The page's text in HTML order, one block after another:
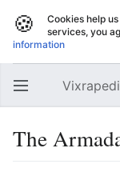
🍪
Cookies help
services, you
information
Open main menu
The
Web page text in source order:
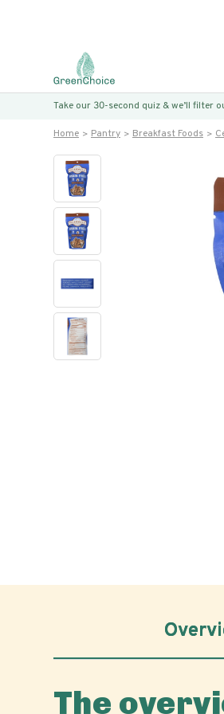
Take our 30-second quiz & we’ll
Home Pantry Breakfast Foods
The
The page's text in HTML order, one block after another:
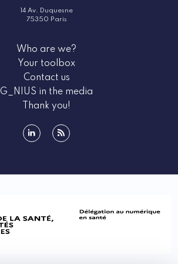
14 Av. Duquesne
75350 Paris
Who are we?
Your toolbox
Contact us
G_NIUS in the media
Thank you!
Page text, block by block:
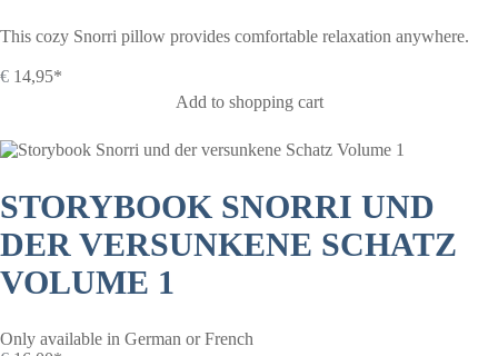
This cozy Snorri pillow provides comfortable relaxation anywhere.
€ 14,95*
Add to shopping cart
STORYBOOK SNORRI UND
DER VERSUNKENE SCHATZ
VOLUME 1
Only available in German or French
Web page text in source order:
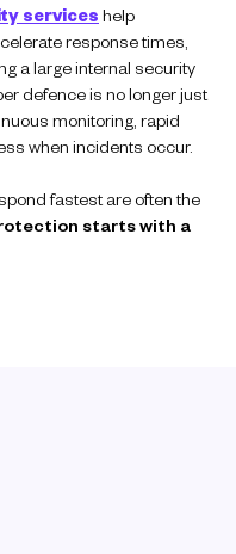
services help
response times,
a large internal security
defence is no longer just
monitoring, rapid
when incidents occur.
fastest are often the
starts with a
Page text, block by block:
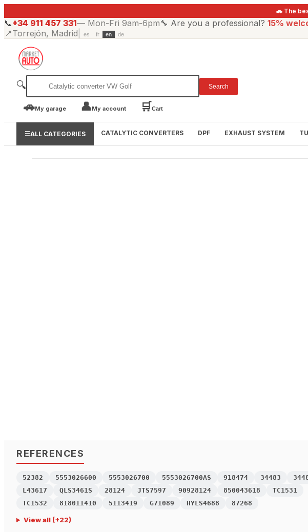
🚗 The
📞+34 911 457 331— Mon-Fri 9am-6pm🔧 Are you a professional? 15%
📍Torrejón, Madrid es fr en de
🔍 Search
🚗My garage 👤My account 🛒Cart
☰ALL CATEGORIES CATALYTIC CONVERTERS DPF EXHAUST SYSTEM
REFERENCES
52382 5553026600 5553026700 5553026700AS 918474 34483
L43617
QLS3461S 28124 JTS7597 90928124 850043618
TC1531
TC1532
818011410 5113419 G71089 HYLS4688 87268
View all(+22)
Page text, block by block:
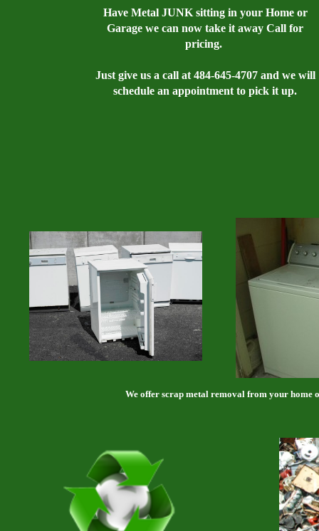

* * *

## Directions for this task
The material above must be printed exactly, with its pictures left out.

## Problem solution
The page's text in HTML order, one block after another:
🍪
Cookies help
services, you
information
Open main menu
The
Web page text in source order:
Take our 30-second quiz & we’ll
Home Pantry Breakfast Foods
The
The page's text in HTML order, one block after another:
14 Av. Duquesne
75350 Paris
Who are we?
Your toolbox
Contact us
G_NIUS in the media
Thank you!
Page text, block by block:
This cozy Snorri pillow provides comfortable relaxation anywhere.
€ 14,95*
Add to shopping cart
STORYBOOK SNORRI UND
DER VERSUNKENE SCHATZ
VOLUME 1
Only available in German or French
Web page text in source order:
services help
response times,
a large internal security
defence is no longer just
monitoring, rapid
when incidents occur.
fastest are often the
starts with a
Page text, block by block:
🚗 The
📞+34 911 457 331— Mon-Fri 9am-6pm🔧 Are you a professional? 15%
📍Torrejón, Madrid es fr en de
🔍 Search
🚗My garage 👤My account 🛒Cart
☰ALL CATEGORIES CATALYTIC CONVERTERS DPF EXHAUST SYSTEM
REFERENCES
52382 5553026600 5553026700 5553026700AS 918474 34483
L43617
QLS3461S 28124 JTS7597 90928124 850043618
TC1531
TC1532
818011410 5113419 G71089 HYLS4688 87268
View all(+22)
Page text, block by block:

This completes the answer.